● Task directions
All records must be quoted exactly. Omit the pictures.

● Data to process

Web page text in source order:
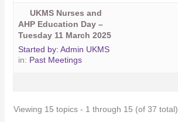
UKMS Nurses and
AHP Education Day –
Tuesday 11 March 2025
Started by:Admin UKMS
in: Past Meetings
Viewing 15 topics - 1 through 15 (of 37 total)
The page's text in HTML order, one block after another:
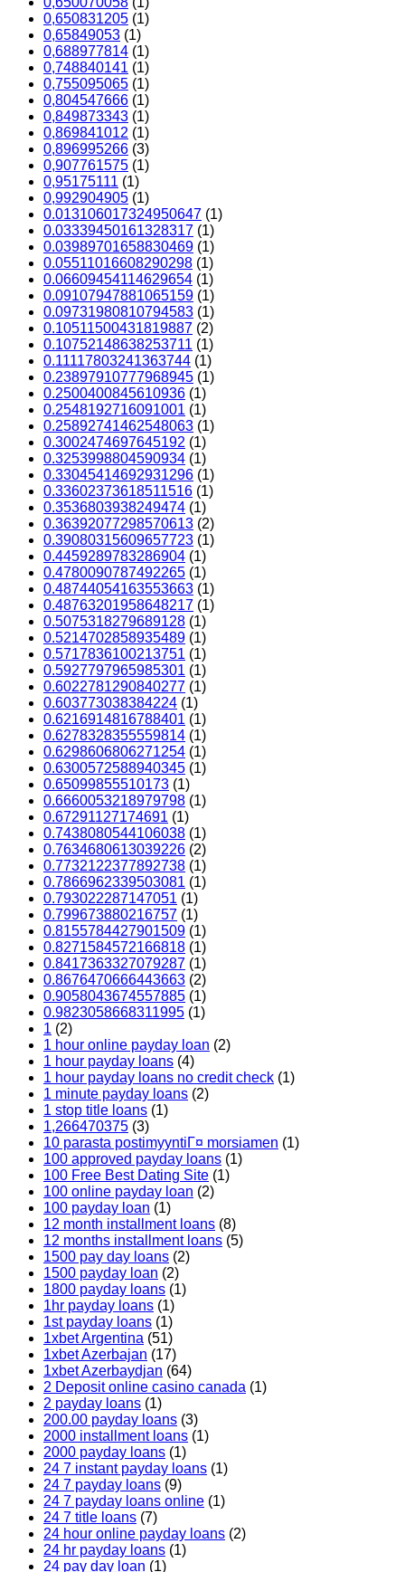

● Solved exercise
Web page text in source order:
UKMS Nurses and
AHP Education Day –
Tuesday 11 March 2025
Started by:Admin UKMS
in: Past Meetings
Viewing 15 topics - 1 through 15 (of 37 total)
The page's text in HTML order, one block after another:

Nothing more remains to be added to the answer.